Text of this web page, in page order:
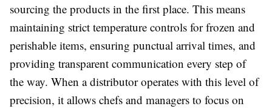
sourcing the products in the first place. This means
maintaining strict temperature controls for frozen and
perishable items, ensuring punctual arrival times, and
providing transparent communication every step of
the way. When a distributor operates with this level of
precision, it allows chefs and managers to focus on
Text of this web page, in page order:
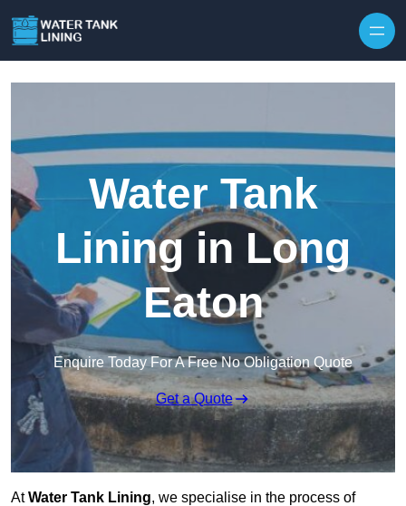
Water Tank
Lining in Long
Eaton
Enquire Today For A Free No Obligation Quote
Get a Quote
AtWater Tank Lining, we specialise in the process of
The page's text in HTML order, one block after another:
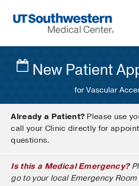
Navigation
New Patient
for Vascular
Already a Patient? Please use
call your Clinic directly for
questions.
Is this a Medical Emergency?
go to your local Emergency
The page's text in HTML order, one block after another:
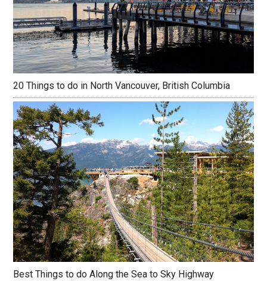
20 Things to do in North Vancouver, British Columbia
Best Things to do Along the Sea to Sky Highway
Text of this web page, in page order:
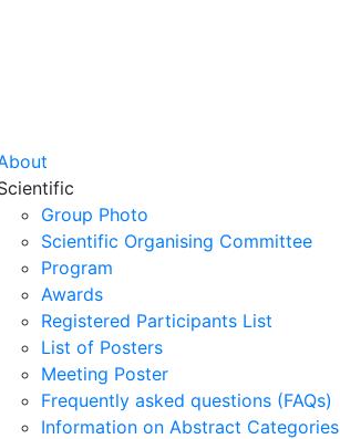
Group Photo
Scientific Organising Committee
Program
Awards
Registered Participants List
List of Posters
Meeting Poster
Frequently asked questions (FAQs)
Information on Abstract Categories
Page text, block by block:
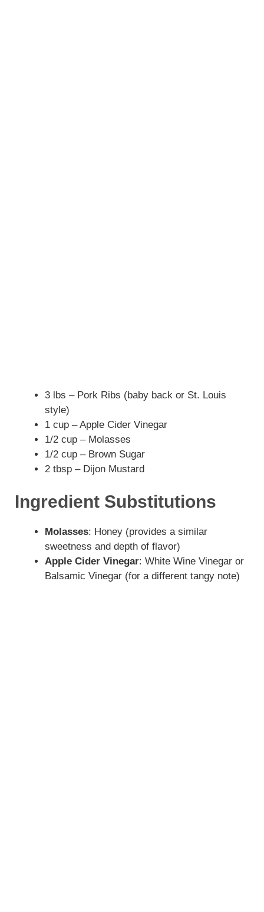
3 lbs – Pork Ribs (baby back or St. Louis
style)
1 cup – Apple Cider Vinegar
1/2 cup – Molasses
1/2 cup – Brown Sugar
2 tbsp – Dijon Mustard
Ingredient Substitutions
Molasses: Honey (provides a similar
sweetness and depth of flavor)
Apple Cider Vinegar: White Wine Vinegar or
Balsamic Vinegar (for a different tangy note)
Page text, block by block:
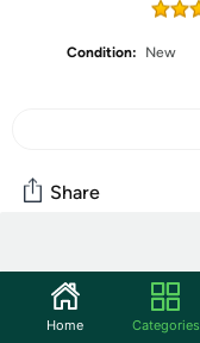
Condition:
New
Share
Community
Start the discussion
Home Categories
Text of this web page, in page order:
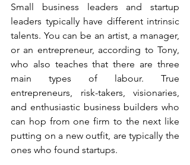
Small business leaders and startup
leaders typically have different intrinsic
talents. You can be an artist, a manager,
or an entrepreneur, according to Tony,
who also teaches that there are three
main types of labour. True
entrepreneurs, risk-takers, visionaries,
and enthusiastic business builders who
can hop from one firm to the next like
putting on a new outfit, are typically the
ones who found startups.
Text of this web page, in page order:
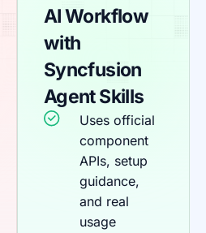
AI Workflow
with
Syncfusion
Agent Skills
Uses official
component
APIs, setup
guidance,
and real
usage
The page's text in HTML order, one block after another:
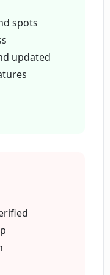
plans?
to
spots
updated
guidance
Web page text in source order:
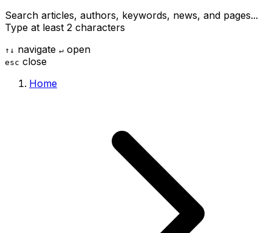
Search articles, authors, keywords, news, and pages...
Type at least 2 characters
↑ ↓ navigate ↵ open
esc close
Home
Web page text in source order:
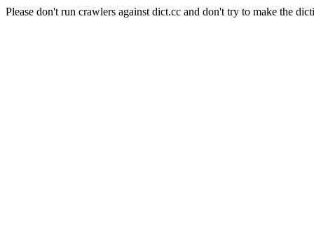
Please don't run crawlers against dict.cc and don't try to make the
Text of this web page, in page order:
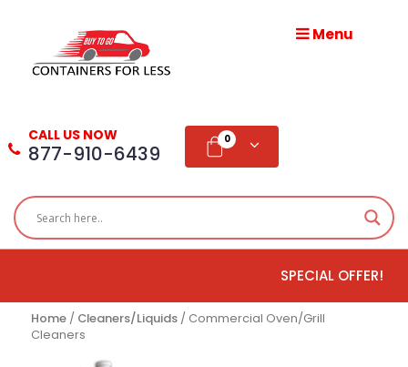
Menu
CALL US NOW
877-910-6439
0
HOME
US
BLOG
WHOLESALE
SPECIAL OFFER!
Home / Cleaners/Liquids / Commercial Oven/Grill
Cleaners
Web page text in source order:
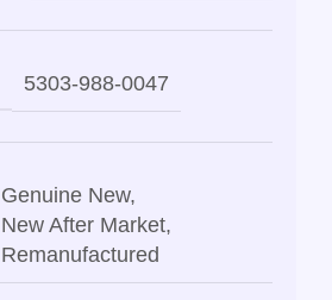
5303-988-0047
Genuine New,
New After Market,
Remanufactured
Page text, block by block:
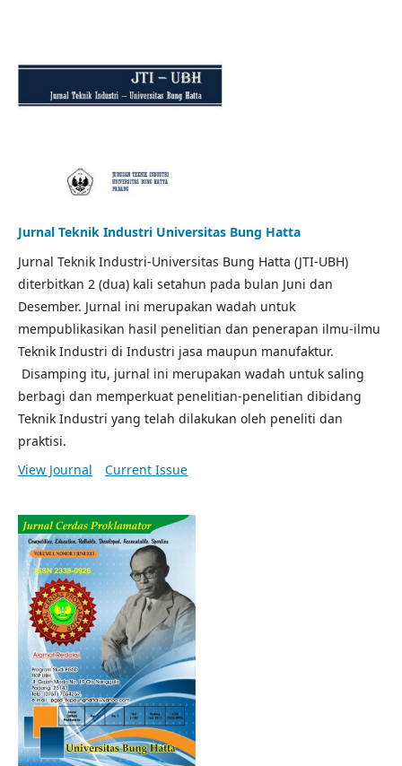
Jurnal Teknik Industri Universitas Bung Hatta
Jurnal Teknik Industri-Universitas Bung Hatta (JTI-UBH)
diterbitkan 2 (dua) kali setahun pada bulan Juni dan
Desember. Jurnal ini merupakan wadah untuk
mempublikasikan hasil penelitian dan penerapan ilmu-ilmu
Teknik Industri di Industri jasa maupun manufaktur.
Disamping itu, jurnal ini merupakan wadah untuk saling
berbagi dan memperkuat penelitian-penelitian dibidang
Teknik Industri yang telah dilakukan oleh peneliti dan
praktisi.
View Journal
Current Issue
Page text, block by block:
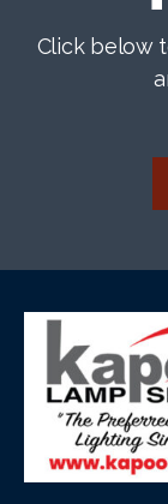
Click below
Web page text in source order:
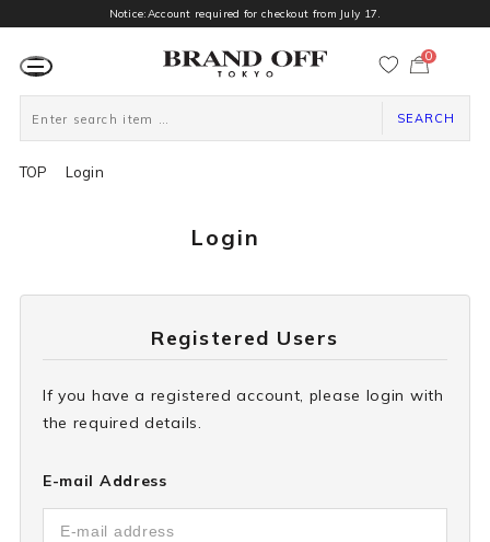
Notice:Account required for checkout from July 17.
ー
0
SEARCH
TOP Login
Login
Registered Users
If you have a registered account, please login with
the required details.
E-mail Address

#####

**EXERCISE AIM**. Please copy out the material above exactly, with the images removed.

**RESULT OF THIS TASK**.
Text of this web page, in page order:
sourcing the products in the first place. This means
maintaining strict temperature controls for frozen and
perishable items, ensuring punctual arrival times, and
providing transparent communication every step of
the way. When a distributor operates with this level of
precision, it allows chefs and managers to focus on
Text of this web page, in page order:
Water Tank
Lining in Long
Eaton
Enquire Today For A Free No Obligation Quote
Get a Quote
AtWater Tank Lining, we specialise in the process of
The page's text in HTML order, one block after another:
Navigation
New Patient
for Vascular
Already a Patient? Please use
call your Clinic directly for
questions.
Is this a Medical Emergency?
go to your local Emergency
The page's text in HTML order, one block after another:
20 Things to do in North Vancouver, British Columbia
Best Things to do Along the Sea to Sky Highway
Text of this web page, in page order:
Group Photo
Scientific Organising Committee
Program
Awards
Registered Participants List
List of Posters
Meeting Poster
Frequently asked questions (FAQs)
Information on Abstract Categories
Page text, block by block:
3 lbs – Pork Ribs (baby back or St. Louis
style)
1 cup – Apple Cider Vinegar
1/2 cup – Molasses
1/2 cup – Brown Sugar
2 tbsp – Dijon Mustard
Ingredient Substitutions
Molasses: Honey (provides a similar
sweetness and depth of flavor)
Apple Cider Vinegar: White Wine Vinegar or
Balsamic Vinegar (for a different tangy note)
Page text, block by block:
Condition:
New
Share
Community
Start the discussion
Home Categories
Text of this web page, in page order:
Small business leaders and startup
leaders typically have different intrinsic
talents. You can be an artist, a manager,
or an entrepreneur, according to Tony,
who also teaches that there are three
main types of labour. True
entrepreneurs, risk-takers, visionaries,
and enthusiastic business builders who
can hop from one firm to the next like
putting on a new outfit, are typically the
ones who found startups.
Text of this web page, in page order:
AI Workflow
with
Syncfusion
Agent Skills
Uses official
component
APIs, setup
guidance,
and real
usage
The page's text in HTML order, one block after another:
plans?
to
spots
updated
guidance
Web page text in source order:
Search articles, authors, keywords, news, and pages...
Type at least 2 characters
↑ ↓ navigate ↵ open
esc close
Home
Web page text in source order:
Please don't run crawlers against dict.cc and don't try to make the
Text of this web page, in page order:
Menu
CALL US NOW
877-910-6439
0
HOME
US
BLOG
WHOLESALE
SPECIAL OFFER!
Home / Cleaners/Liquids / Commercial Oven/Grill
Cleaners
Web page text in source order:
5303-988-0047
Genuine New,
New After Market,
Remanufactured
Page text, block by block:
Jurnal Teknik Industri Universitas Bung Hatta
Jurnal Teknik Industri-Universitas Bung Hatta (JTI-UBH)
diterbitkan 2 (dua) kali setahun pada bulan Juni dan
Desember. Jurnal ini merupakan wadah untuk
mempublikasikan hasil penelitian dan penerapan ilmu-ilmu
Teknik Industri di Industri jasa maupun manufaktur.
Disamping itu, jurnal ini merupakan wadah untuk saling
berbagi dan memperkuat penelitian-penelitian dibidang
Teknik Industri yang telah dilakukan oleh peneliti dan
praktisi.
View Journal
Current Issue
Page text, block by block:
Click below
Web page text in source order:
Notice:Account required for checkout from July 17.
ー
0
SEARCH
TOP Login
Login
Registered Users
If you have a registered account, please login with
the required details.
E-mail Address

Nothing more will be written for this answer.